Les échantillons passés au traitement thermique affichaient des valeurs de couleur plus basses que les microfiltrés. Le furfural, que beaucoup d’auteurs retiennent comme marqueur de chauffe, n’est en revanche apparu que dans les bouteilles microfiltrées passées par le vieillissement forcé, six jours à 55 degrés, et dans aucune de celles qui sortaient du tunnel (de Lima et al., 2023). Quarante minutes de tunnel n’impriment donc pas la signature de cuisson qu’on leur prête : c’est un séjour prolongé au chaud qui la produit.

La pasteurisation laisse tout de même sa trace ailleurs : elle accélère la formation du trouble colloïdal et rompt l’équilibre entre les protéines de haut poids moléculaire et les polyphénols. À la dégustation, ce sont pourtant les bouteilles microfiltrées fraîches que le jury a séparées de toutes les autres, en les décrivant plus acides, plus épicées et plus astringentes, ce que les auteurs rattachent aux bactéries lactiques qu’elles portaient (de Lima et al., 2023). L’écart sensoriel de cet essai ne plaide donc pas pour la voie froide : il désigne la contamination.

Le protocole apporte un dernier élément, et il porte sur la chaleur subie hors de la brasserie. Les bouteilles microfiltrées vieillies ne montraient plus aucune contamination : le vieillissement forcé avait agi comme un traitement thermique et inactivé les micro-organismes que la version fraîche portait encore (de Lima et al., 2023). La chaleur stabilise et dégrade dans le même geste, ce qui est exactement la raison pour laquelle un tunnel est court, réglé et suivi d’un refroidissement.
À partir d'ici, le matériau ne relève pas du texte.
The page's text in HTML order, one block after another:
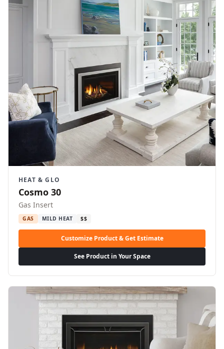
HEAT & GLO
Cosmo 30
Gas Insert
GAS MILD HEAT $$
Customize Product & Get Estimate
See Product in Your Space
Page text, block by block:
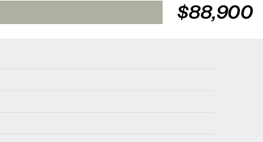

Traiter sans chauffer, et le prix à payer

La lumière pulsée fait partie des voies non thermiques étudiées pour remplacer le tunnel. Appliquée avec l’intégralité de son spectre, ultraviolets compris, elle a réduit Lactobacillus brevis de 4,2 log dans une blonde ale et de 2,4 log dans une ale rousse, mais elle a formé le composé responsable du goût de lumière et modifié faiblement, quoique significativement, la couleur, l’amertume, le pH et l’extrait sec soluble (Pratap-Singh et al., 2023).

Les auteurs ont alors interposé des filtres ultraviolets. Le composé indésirable est repassé sous la limite de quantification, et la réduction microbienne est tombée, avec le filtre transparent, à 1,2 et 1,0 log pour une fluence de 8,9 joules par centimètre carré. Ce qui protège le goût protège aussi la bactérie, et les auteurs concluent que le traitement et les longueurs d’onde des filtres restent à optimiser pour obtenir une réduction microbienne utile sans former ce composé.
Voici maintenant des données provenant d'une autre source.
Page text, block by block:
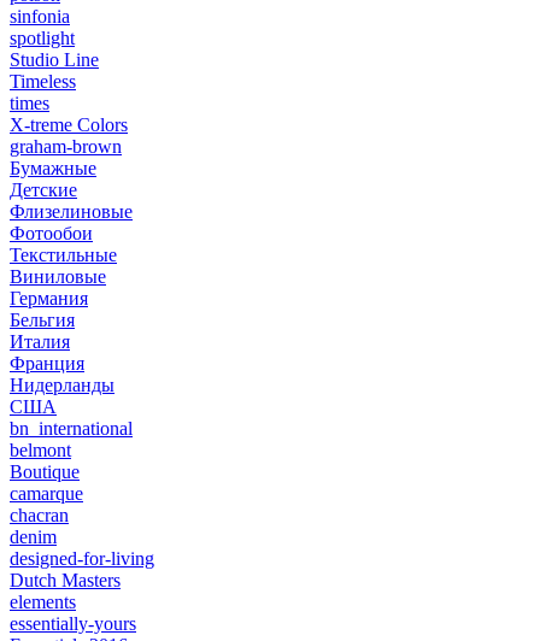
sinfonia
spotlight
Studio Line
Timeless
times
X-treme Colors
graham-brown
Бумажные
Детские
Флизелиновые
Фотообои
Текстильные
Виниловые
Германия
Бельгия
Италия
Франция
Нидерланды
США
bn_international
belmont
Boutique
camarque
chacran
denim
designed-for-living
Dutch Masters
elements
essentially-yours
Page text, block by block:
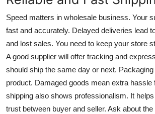
Speed matters in wholesale business. Your
fast and accurately. Delayed deliveries lead
and lost sales. You need to keep your store
A good supplier will offer tracking and
should ship the same day or next.
product. Damaged goods mean extra
shipping also shows professionalism. It
trust between buyer and seller. Ask about
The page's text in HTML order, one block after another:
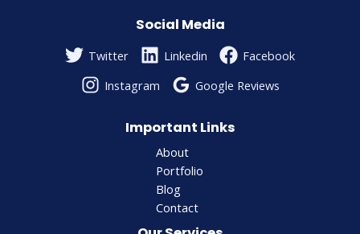
Social Media
Twitter Linkedin
Facebook
Instagram
Google Reviews
Important Links
About
Portfolio
Blog
Contact

En attendant qu’un procédé de remplacement existe, une bière non pasteurisée repose sur la recette, sur le filtre et sur l’hygiène de la ligne, dans cet ordre. La microfiltration est la voie que certaines brasseries artisanales ont adoptée pour se dispenser du tunnel (de Lima et al., 2023). Pour l’acheteur, la mention ne promet donc ni une durée ni un goût : elle indique où le brasseur a placé sa garantie.

Questions fréquentes

Une bière non pasteurisée se conserve-t-elle moins longtemps ?
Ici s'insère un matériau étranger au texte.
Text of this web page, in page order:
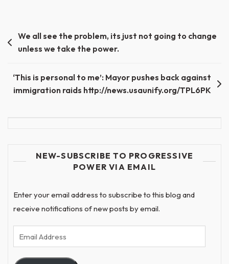
Post
navigation
We all see the problem, its just not going to change
unless we take the power.
‘This is personal to me’: Mayor pushes back against
immigration raids http://news.usaunify.org/TPL6PK
NEW-SUBSCRIBE TO PROGRESSIVE
POWER VIA EMAIL
Enter your email address to subscribe to this blog and
receive notifications of new posts by email.
Email
Address

Pas mécaniquement, mais elle est plus dépendante de ce qui s’est passé après le filtre. Les membranes seules se voient prêter une demi-année de tenue, et pourtant les cinq bouteilles microfiltrées fraîches analysées dans l’étude de référence portaient toutes plus de 300 colonies bactériennes pour 0,1 millilitre (de Lima et al., 2023). La durée réelle dépend donc de la charge qui est entrée dans la bouteille, pas de l’absence de chauffage.

Une bière laissée au chaud est-elle stérilisée pour autant ?

Elle peut l’être, et c’est précisément le problème. Six jours à 55 degrés ont suffi à faire disparaître toute contamination des bouteilles microfiltrées, mais ces mêmes six jours servent dans la littérature à simuler un vieillissement accéléré (de Lima et al., 2023). Une chaleur prolongée assainit et abîme d’un même mouvement, alors qu’un tunnel de pasteurisation applique une dose courte et mesurée, puis ramène la bouteille au froid.

Pourquoi la mention apparaît-elle surtout sur des petites productions ?

Parce que la pasteurisation est un équipement, une consommation d’énergie et une ligne dédiée, et parce que la microfiltration permet de s’en dispenser à moindre coût (de Lima et al., 2023). Le revers est celui qu’a mesuré la même étude : sans embouteillage stérile, le filtre ne protège plus rien de ce qui se passe en aval, ce qui met la propreté du matériel et de l’air en première ligne.